*What you will do:* Ignore the pictures in the data below and set down exactly the lines from its first line through the line containing "1 de març de 2023".

*Stored data entries:*
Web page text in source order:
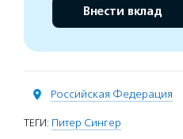
Внести вклад
Российская Федерация
ТЕГИ: Питер Сингер
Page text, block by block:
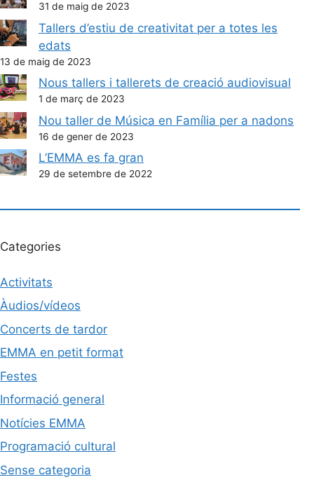
31 de maig de 2023
Tallers d’estiu de creativitat per a totes les
edats
13 de maig de 2023
Nous tallers i tallerets de creació audiovisual
1 de març de 2023
Nou taller de Música en Família per a nadons
16 de gener de 2023
L’EMMA es fa gran
29 de setembre de 2022
Categories
Activitats
Àudios/vídeos
Concerts de tardor
EMMA en petit format
Festes
Informació general
Notícies EMMA
Programació cultural
Sense categoria

*Solution to this task:*
Web page text in source order:
Внести вклад
Российская Федерация
ТЕГИ: Питер Сингер
Page text, block by block:
31 de maig de 2023
Tallers d’estiu de creativitat per a totes les
edats
13 de maig de 2023
Nous tallers i tallerets de creació audiovisual
1 de març de 2023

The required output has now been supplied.